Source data

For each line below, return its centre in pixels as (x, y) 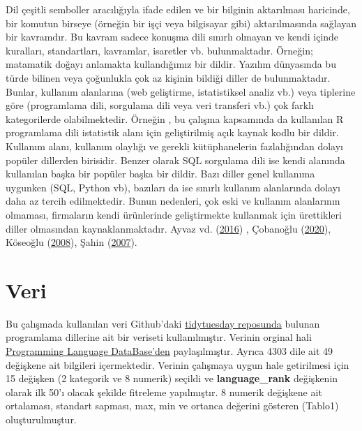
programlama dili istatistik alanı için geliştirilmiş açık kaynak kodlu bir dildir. (172, 132)
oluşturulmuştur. (41, 419)
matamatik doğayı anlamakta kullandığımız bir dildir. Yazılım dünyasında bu (171, 64)
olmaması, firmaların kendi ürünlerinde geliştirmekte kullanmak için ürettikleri (174, 214)
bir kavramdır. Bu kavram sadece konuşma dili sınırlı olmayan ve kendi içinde (172, 37)
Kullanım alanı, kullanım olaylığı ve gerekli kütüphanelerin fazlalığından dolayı (174, 146)
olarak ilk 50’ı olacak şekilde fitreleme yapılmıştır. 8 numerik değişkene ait (164, 392)
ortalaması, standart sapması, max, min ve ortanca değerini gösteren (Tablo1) (172, 406)
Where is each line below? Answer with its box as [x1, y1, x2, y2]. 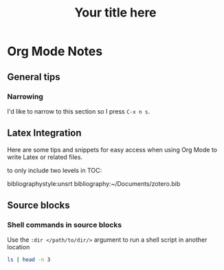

* Action item *
With the images excluded, all entries are to be given again exactly.

* Output below *
For each line below, return its centre in pixels as (x, y) 
programlama dili istatistik alanı için geliştirilmiş açık kaynak kodlu bir dildir. (172, 132)
oluşturulmuştur. (41, 419)
matamatik doğayı anlamakta kullandığımız bir dildir. Yazılım dünyasında bu (171, 64)
olmaması, firmaların kendi ürünlerinde geliştirmekte kullanmak için ürettikleri (174, 214)
bir kavramdır. Bu kavram sadece konuşma dili sınırlı olmayan ve kendi içinde (172, 37)
Kullanım alanı, kullanım olaylığı ve gerekli kütüphanelerin fazlalığından dolayı (174, 146)
olarak ilk 50’ı olacak şekilde fitreleme yapılmıştır. 8 numerik değişkene ait (164, 392)
ortalaması, standart sapması, max, min ve ortanca değerini gösteren (Tablo1) (172, 406)
Where is each line below? Answer with its box as [x1, y1, x2, y2]. 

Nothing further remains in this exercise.